N.C. : Certainement pas, ce n’est pas comme ça qu’on arrête le racisme, on ne met pas un terme au racisme en punissant les gens qui expriment des points de vue racistes. Prenez l’exemple que j’ai évoqué auparavant, dans les grands périodiques intellectuels aux Etats-Unis, on nie le génocide, par exemple le génocide des dizaines de millions de personnes par l’invasion européenne. Est-ce que la manière de s’y prendre c’est de mettre les gens en prison, non !, la manière de s’y prendre, c’est d’éduquer les gens, d’expliquer aux gens que ce n’est pas ce qui s’est passé, leur expliquer ce qui s’est passé. En fait, ceux qui nient l’holocauste, c’est intéressant comme cas. Il y a beaucoup de gens aux Etats-Unis qui nient l’holocauste, des gens qui ont des positions prestigieuses, parfois qui enseignent dans les universités, dans des instituts, des instituts révisionnistes, et personne n’y accorde la moindre attention. On ne les punit pas. Ils n’ont aucune influence. Maintenant, si on les poursuivait devant les tribunaux, avec des décisions des tribunaux, tout le monde en parlerait, et cela leur accorderait de l’influence. Donc aux Etats-Unis, les gens connaissent Faurisson mais ils ne connaissent pas les révisionnistes américains, parce que c’est une bonne réaction, il s’agit d’en faire fi et de les ignorer. Si on veut leur donner beaucoup de publicité, si on veut qu’ils soient connus, il faut les traiter de la manière dont ils sont traités en France. En tout cas, ce n’est pas la bonne manière de s’y prendre.
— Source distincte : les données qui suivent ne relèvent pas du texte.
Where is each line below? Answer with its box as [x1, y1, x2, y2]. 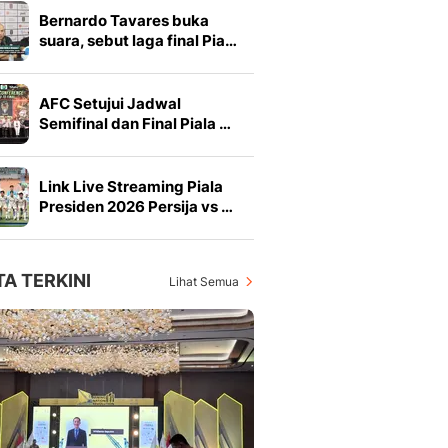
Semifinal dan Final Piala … [39, 114, 231, 133]
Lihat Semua [169, 274, 239, 289]
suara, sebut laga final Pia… [39, 31, 237, 50]
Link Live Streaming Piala [39, 177, 223, 196]
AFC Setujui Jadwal [39, 94, 181, 113]
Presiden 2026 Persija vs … [39, 197, 233, 216]
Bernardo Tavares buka [39, 11, 209, 30]
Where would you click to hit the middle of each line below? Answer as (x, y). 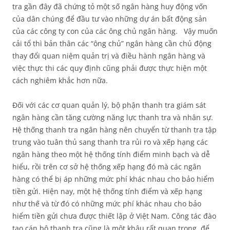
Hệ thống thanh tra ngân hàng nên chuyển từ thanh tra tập (114, 130)
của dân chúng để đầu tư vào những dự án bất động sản (110, 19)
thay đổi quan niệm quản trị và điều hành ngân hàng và (109, 56)
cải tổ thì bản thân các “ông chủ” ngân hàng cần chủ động (112, 43)
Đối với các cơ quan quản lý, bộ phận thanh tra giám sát (109, 105)
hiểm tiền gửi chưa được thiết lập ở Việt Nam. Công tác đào (114, 216)
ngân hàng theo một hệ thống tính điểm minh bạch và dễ (111, 154)
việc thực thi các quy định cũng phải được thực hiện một (110, 68)
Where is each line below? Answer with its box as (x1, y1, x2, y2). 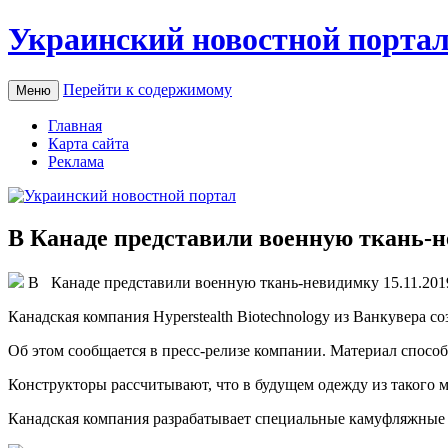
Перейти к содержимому (63, 80, 232, 98)
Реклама (48, 152, 104, 170)
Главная (48, 116, 102, 134)
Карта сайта (48, 134, 129, 152)
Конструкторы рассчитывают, (8, 375, 216, 393)
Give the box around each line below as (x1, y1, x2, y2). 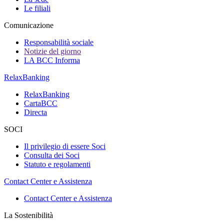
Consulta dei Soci (24, 151, 79, 159)
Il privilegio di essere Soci (24, 142, 105, 150)
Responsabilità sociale (24, 38, 93, 46)
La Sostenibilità (4, 211, 53, 219)
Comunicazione (4, 21, 53, 29)
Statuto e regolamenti (24, 160, 90, 168)
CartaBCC (24, 99, 57, 107)
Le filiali (24, 4, 50, 12)
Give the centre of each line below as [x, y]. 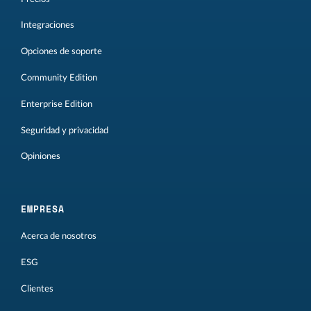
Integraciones [48, 25]
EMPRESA [43, 209]
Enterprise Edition [57, 104]
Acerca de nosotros [59, 236]
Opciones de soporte [61, 52]
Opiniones [41, 157]
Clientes [37, 288]
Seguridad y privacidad [65, 130]
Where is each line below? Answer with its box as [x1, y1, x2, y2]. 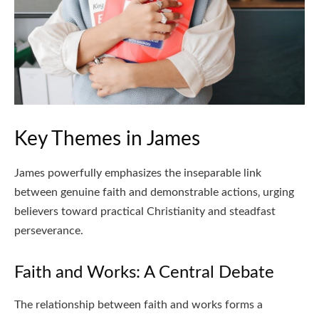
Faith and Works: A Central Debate [14, 264, 274, 282]
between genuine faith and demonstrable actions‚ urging [14, 187, 294, 199]
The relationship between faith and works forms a [14, 299, 263, 311]
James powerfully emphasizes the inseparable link [14, 167, 261, 179]
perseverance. [14, 225, 83, 237]
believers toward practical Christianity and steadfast [14, 206, 276, 218]
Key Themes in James [14, 129, 200, 150]
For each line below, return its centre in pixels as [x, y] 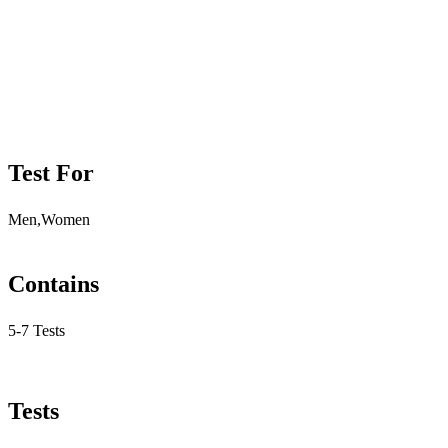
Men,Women [49, 219]
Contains [53, 283]
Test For [51, 172]
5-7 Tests [36, 330]
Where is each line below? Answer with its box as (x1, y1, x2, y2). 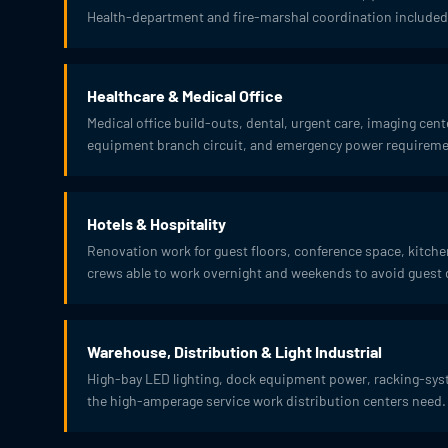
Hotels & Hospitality (87, 214, 226, 233)
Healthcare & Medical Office (87, 86, 283, 105)
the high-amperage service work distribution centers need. (87, 392, 446, 409)
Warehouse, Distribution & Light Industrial (87, 342, 382, 361)
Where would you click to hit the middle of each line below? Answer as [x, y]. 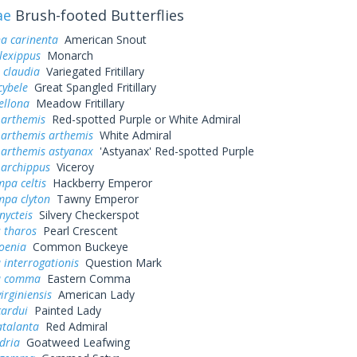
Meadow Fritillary [76, 103]
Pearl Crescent [77, 231]
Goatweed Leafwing [75, 342]
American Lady [93, 294]
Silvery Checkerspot [86, 215]
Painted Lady [64, 310]
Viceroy [72, 167]
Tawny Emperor [94, 199]
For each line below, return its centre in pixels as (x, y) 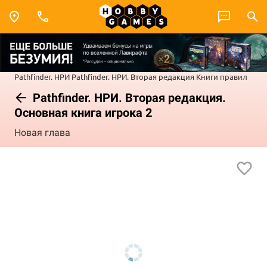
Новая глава (42, 133)
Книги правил (222, 76)
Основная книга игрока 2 (83, 112)
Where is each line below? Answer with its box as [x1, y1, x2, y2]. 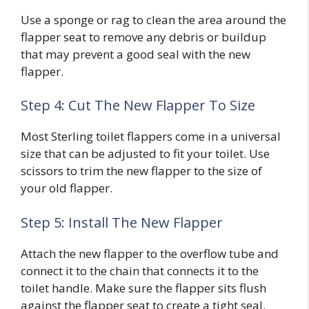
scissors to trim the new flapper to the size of [21, 163, 262, 179]
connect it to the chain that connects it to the [21, 262, 259, 279]
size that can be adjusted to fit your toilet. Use [21, 146, 270, 162]
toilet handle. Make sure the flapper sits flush [21, 279, 266, 296]
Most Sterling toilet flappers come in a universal [21, 128, 281, 145]
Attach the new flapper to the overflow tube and [21, 245, 279, 261]
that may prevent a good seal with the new [21, 46, 250, 62]
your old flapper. [21, 180, 112, 197]
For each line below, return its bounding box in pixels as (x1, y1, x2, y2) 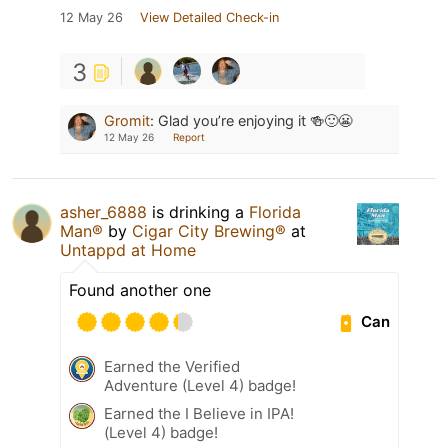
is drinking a (147, 201, 249, 222)
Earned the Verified (104, 356, 240, 376)
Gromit (104, 111, 150, 129)
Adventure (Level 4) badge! (104, 375, 296, 395)
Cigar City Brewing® (132, 220, 286, 241)
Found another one (69, 279, 211, 300)
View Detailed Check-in (140, 9, 279, 25)
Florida (249, 201, 301, 222)
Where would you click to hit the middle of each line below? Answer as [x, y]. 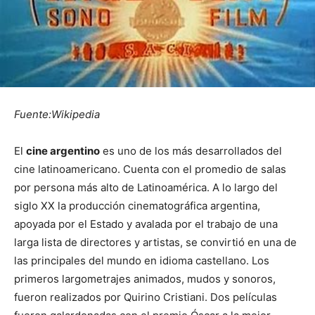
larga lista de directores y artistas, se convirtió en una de [155, 242]
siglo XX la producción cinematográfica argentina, [137, 205]
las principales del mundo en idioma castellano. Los [142, 260]
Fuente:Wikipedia [57, 114]
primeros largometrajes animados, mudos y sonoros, [145, 278]
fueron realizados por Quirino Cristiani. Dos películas [146, 297]
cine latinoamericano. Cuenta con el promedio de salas [150, 169]
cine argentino [63, 150]
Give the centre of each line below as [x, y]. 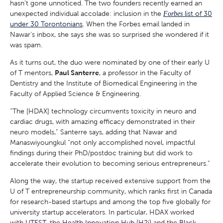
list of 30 [197, 14]
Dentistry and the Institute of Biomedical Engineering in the [104, 83]
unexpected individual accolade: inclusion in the [87, 14]
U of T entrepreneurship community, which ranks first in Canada [111, 191]
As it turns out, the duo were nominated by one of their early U [110, 62]
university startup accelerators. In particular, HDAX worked [102, 212]
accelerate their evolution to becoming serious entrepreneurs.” [111, 164]
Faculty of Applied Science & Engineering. [75, 94]

F.T. : Noam Chomsky, je ne peux pas vous résister, une toute dernière question, vous n’étiez pas venu en France depuis 25 ans, vous avez trouvé que ce pays a changé ?

N.C. : Je crois qu’on se braque trop sur le fait que cela fait 25 ans que je ne suis pas venu. Cela fait 25 ans que je ne suis pas venu en Europe continentale. La dernière fois que j’ai été aux Pays-Bas, c’était il y a 20 ans…je n’ai jamais été en Allemagne, je crois pour toutes sortes de raisons. J’ai été en Italie parce que j’aime beaucoup la Toscane…

Mais j’ai trop de choses à faire, si je dois voyager dans le Tiers-Monde… Je n’ai pas trop de choses à dire sur la France, car je ne la connais pas suffisamment. Je préfère garder le souvenir chéri de ce que je connais de la France.

F.T. : Merci, Noam Chomsky d’être venu dans cette émission ce soir.